=== Begin Enclosure ===

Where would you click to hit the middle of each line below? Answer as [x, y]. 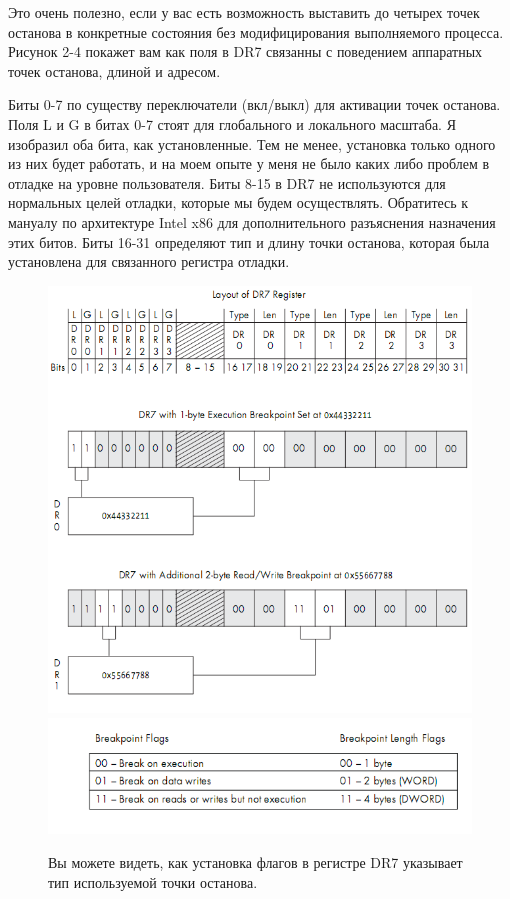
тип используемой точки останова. [153, 881]
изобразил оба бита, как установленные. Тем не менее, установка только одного [252, 143]
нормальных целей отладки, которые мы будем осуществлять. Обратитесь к [238, 202]
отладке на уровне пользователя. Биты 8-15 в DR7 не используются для [227, 182]
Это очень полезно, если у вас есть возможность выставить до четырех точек [244, 12]
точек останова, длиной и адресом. [114, 70]
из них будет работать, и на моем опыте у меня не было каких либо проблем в [249, 163]
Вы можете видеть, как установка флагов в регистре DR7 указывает [255, 861]

=== End Enclosure ===

Instructions for the task: Each line from the one containing "Это очень полезно, если" through the last line of the material must be restated word for word, with no other text.

Response area:
Это очень полезно, если у вас есть возможность выставить до четырех точек [244, 12]
точек останова, длиной и адресом. [114, 70]
из них будет работать, и на моем опыте у меня не было каких либо проблем в [249, 163]
Вы можете видеть, как установка флагов в регистре DR7 указывает [255, 861]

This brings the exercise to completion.